Stocky and heavily inked, Kyle appears every bit the old-school tattoo enthusiast. Raised in Edgewood, Maryland, he became obsessed with tattoos as a child after seeing the designs covering the arms of an English neighbour – “Daggers and snakes and skulls and things – proper tattoo flash from back in the 1960s.” Being only six, he embraced the next best thing: “I got hooked on the old lick and stick tattoos and covered myself with those,” he laughs. He began drawing seriously a few years later, inspired by the punk and skate artwork he found in Thrasher magazine, and got his first tattoo aged 15.

It wasn’t until he was 21, after three years spent persuading a local shop to take him on, that he was employed on what he describes as a “very hardcore apprenticeship” – a mix of keen observation and intense training in studio hygiene that saw a year pass before he was allowed to touch a client. “The first guy I did was covered in homemade tattoos, so anything I did couldn’t be worse than that!” Kyle says. The next 15 years saw him working conventions, doing guest spots and holding studio residencies across the US and Europe, before finally setting up shop in Brighton.

Those formative years instilled a discipline and a reverence for the job, and Kyle believes every aspiring tattoo artist should undergo this kind of training. It’s certainly what he would expect of anyone approaching his shop for work. There are no formal qualifications: dogged persistence, humility, a proclivity for hard work and genuine artistic talent are requisite, but patience is also essential. “It’d be a year before they could even touch one of those machines, aside from cleaning it,” he says. “It shows how motivated you are if you stick it out.”

Good tattoos do not come cheap, but the idea of a regular wage varies hugely. An hourly rate of around £100 an hour is normal for work of this level, though Kyle takes a small cut from his five resident artists to cover rent and bills. He’ll happily take tiny jobs as bread-and-butter work, but designs as intricate as those on his walls take much longer. “This would be about three hours, plus a couple on the drawing,” he says pointing to a saucer-sized image of a flaming knight above three hellhounds. “But a back piece could be a couple of grand.”

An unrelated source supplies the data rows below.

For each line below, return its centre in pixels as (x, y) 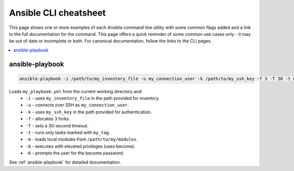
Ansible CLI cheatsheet (58, 13)
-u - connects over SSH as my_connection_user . (77, 105)
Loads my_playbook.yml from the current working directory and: (76, 91)
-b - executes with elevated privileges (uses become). (81, 146)
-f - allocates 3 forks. (48, 119)
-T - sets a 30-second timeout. (57, 125)
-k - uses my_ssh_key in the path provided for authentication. (89, 112)
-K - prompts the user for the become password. (75, 153)
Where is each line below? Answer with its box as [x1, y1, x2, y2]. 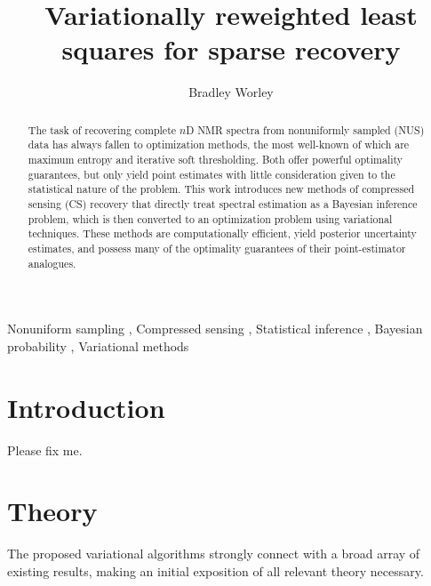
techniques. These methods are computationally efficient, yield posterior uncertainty [28, 226, 417, 241]
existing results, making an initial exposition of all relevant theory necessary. [7, 561, 424, 580]
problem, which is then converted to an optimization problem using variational [28, 211, 393, 226]
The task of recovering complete [28, 122, 177, 137]
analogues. [28, 255, 76, 270]
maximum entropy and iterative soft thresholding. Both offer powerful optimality [28, 152, 403, 167]
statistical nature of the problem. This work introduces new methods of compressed [28, 181, 415, 197]
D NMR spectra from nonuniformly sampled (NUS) [186, 122, 425, 137]
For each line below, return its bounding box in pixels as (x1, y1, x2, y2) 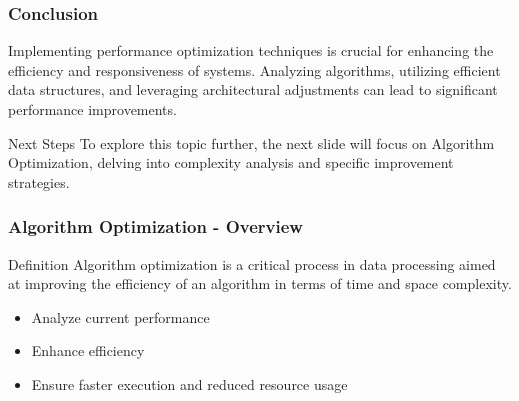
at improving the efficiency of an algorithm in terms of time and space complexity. (8, 273, 512, 294)
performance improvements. (8, 99, 177, 119)
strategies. (8, 171, 70, 192)
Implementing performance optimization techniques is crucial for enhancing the (8, 40, 494, 61)
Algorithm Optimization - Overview (8, 214, 303, 239)
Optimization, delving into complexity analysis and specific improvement (8, 152, 454, 173)
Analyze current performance (31, 306, 210, 327)
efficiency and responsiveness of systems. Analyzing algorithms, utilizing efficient (8, 59, 501, 80)
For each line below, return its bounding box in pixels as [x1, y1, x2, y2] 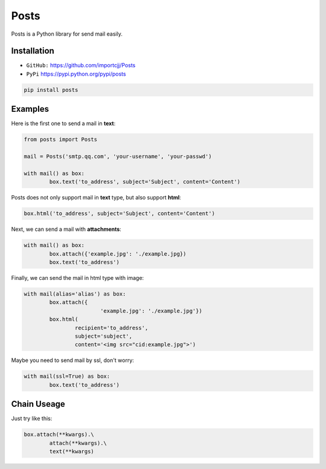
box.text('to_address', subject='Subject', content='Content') [49, 178, 241, 186]
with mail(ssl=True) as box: [24, 373, 110, 380]
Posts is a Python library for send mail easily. [11, 30, 123, 37]
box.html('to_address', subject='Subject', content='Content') [24, 210, 216, 217]
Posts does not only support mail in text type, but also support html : [11, 194, 181, 201]
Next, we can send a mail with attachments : [11, 225, 122, 233]
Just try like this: [11, 415, 53, 422]
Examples [11, 104, 50, 114]
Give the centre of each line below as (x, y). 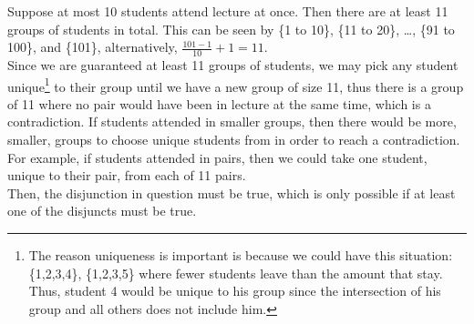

Eventually, an artist with a good reputation could earn six figures a year if they put in the hours across shop and convention work. As an apprentice you could expect to earn around 30% of the cost of each tattoo as a training wage.

The work is relentless, though this intensity is born of passion for the job as much as practical necessity. A typical day sees Kyle running errands and dealing with paperwork before opening around midday, holding consultations and tattooing clients until 6pm or 7 pm – and then working on designs late into the night. Inevitably, it’s a role that transcends being just a job. “When you’re in, it’s your life. You don’t clock out,” he says.

It’s this dedication and reverence for the craft that has made Kyle such a respected name, as well as a superlative artist. The learning, he says, never stops. “Every time you do a tattoo you try and make it your best,” he says. “Magnum Opus is Latin for ‘masterpiece’. It’s about constantly trying to up one on yourself.”